In realtà, la presenza di un’identità nazionale condivisa costituisce un sostegno decisivo alla presenza di istituzioni democratiche all’interno della comunità. Infatti, queste ultime per mantenersi necessitano che i cittadini condividano due presupposti fondamentali: 1. La volontà di partecipare attivamente all’attività politica per migliorare le condizioni del proprio territorio (per es., attraverso la partecipazione alle elezioni); 2. La ferma disponibilità a rispettare i diritti inviolabili degli altri cittadini, anche e soprattutto quando hanno opinioni o desideri differenti dai propri (questo stato d’animo, per es., permette di non opporsi alla libertà di parola, oppure di sostenere il diritto di tutti a non subire tortura). Il punto è che queste due premesse trovano forza proprio grazie alla presenza di un sentimento nazionale condiviso tra i cittadini di una democrazia. Come si è tentato di esporre nella parte precedente, il possesso di una certa identità aumenta la capacità di essere solidali nei confronti dei propri connazionali; di conseguenza, se il cittadino di una società democratica ha un’identità nazionale in comune con gli altri cittadini, allora è più propenso a partecipare alla vita comunitaria, ed è più disposto a rispettare i diritti di tutti. Sembra evidente, per es., che l’affetto nei confronti dei propri concittadini, che viene alimentato da una comune identità, renda meno accettabile il fatto che essi siano discriminati, impoveriti, o messi a tacere (chiaramente, queste ultime considerazioni non negano la necessità di tutelare i diritti di chi, cittadino o meno, ha un’altra nazionalità). L’importanza del senso di appartenenza per l’affermarsi della democrazia viene sottolineata efficacemente in questi passaggi di Roger Scruton:
« la fedeltà nazionale non è un semplice prodotto del governo democratico, ma un suo presupposto profondo. I popoli legati da un “noi” nazionale non hanno difficoltà ad accettare un governo di cui non condividono le opinioni e le decisioni; non hanno difficoltà ad accettare la legittimità dell’opposizione o la libera espressione di punti di vista che sembrano offenderli. In breve, sono capaci di vivere in democrazia e di esprimere le loro aspirazioni politiche attraverso le urne. » (Roger Scruton, Il bisogno di nazione)
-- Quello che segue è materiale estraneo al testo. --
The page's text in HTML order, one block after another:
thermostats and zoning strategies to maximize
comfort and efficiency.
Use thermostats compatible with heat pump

« [La fedeltà nazionale] permette alle persone di cooperare con i propri oppositori politici; di riconoscere un accordo che ammetta le differenze e costruisca istituzioni che siano più alte, più durature e più imparziali del processo politico stesso. » (Roger Scruton, Il bisogno di nazione)
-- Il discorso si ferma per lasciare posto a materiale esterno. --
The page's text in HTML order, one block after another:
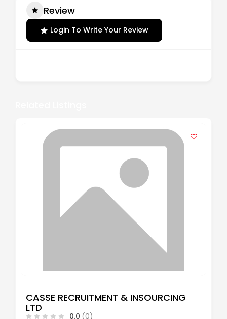
Review
Login To Write Your Review
CASSE RECRUITMENT & INSOURCING
LTD
0.0 (0)

Riguardo alla relazione tra nazione e libertà democratiche, può essere utile un ultimo spunto. Nell’opera Per la pace perpetua, Kant afferma che le società in cui le decisioni politiche dipendono dal consenso dei cittadini, tendono a realizzare la pace (egli definisce queste comunità con il termine “costituzione repubblicana”, ma qui si possono intendere con il termine “democrazia”); questo fatto, secondo Kant, si spiega perché gli abitanti di qualsiasi paese desiderano naturalmente evitare la guerra, dato che sono consapevoli che essa è causa di enormi sofferenze per loro, e, di conseguenza, sono propensi a richiedere decisioni politiche orientate alla pace. Ebbene, se si ammette questo concetto kantiano, e si accetta quanto detto poco fa, cioè che l’identità nazionale rafforza le istituzioni democratiche, allora si può concludere che l’identità comune non solo è compatibile con la pace tra i popoli, ma addirittura che ne facilita la realizzazione.
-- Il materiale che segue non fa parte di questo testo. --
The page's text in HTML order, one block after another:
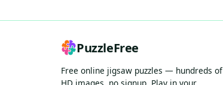
PuzzleFree
Free online jigsaw puzzles — hundreds of
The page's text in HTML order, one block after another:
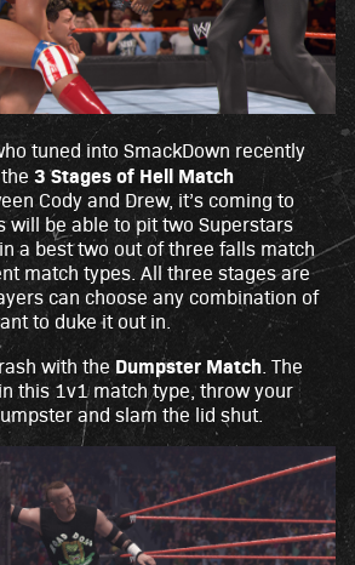
tuned into SmackDown recently
3 Stages of Hell Match
Cody and Drew, it’s coming to
will be able to pit two Superstars
a best two out of three falls match
match types. All three stages are
can choose any combination of
to duke it out in.
with the Dumpster Match . The
this 1v1 match type, throw your
and slam the lid shut.

Il rapporto tra identità nazionale e immigrazione è al centro della terza e ultima osservazione, la quale è particolarmente opportuna se si considera l’attuale condizione del continente europeo, dove un’affermata crisi demografica renderà necessario accogliere numerose persone provenienti dal resto del mondo.
Come si è sottolineato precedentemente, l’identità comune è costituita da elementi spirituali e non da caratteristiche fisiche, per questo chiunque può possedere uno specifico sentimento nazionale se acquisisce le caratteristiche spirituali che lo contraddistinguono (a riguardo, è utile sottolineare ancora che la religione non è una proprietà essenziale dell’identità nazionale). Se un soggetto, nato in qualsiasi parte del mondo, cresce in una determinata nazione, assumendo la relativa lingua e sviluppando un sincero senso di appartenenza ad essa, allora è a pieno titolo parte di tale comunità. Quindi, ed è questo il primo punto da evidenziare, si può sostenere che l’immigrazione non è un fattore che ostacola necessariamente la presenza di una determinata nazione su un certo territorio, perché chiunque arriva su un certo territorio può acquisirne la relativa identità nazionale, indipendentemente dalle sue caratteristiche corporee, dal suo luogo di nascita, e dalla sua fede religiosa. Su questo punto gli Stati Uniti rappresentano un modello esemplare, in quanto sono una comunità che da decenni accoglie individui da tutto il mondo, dando a tutti la possibilità di adottare l’identità statunitense. Sembra evidente che le nazioni sono comunità aperte, accessibili a tutti.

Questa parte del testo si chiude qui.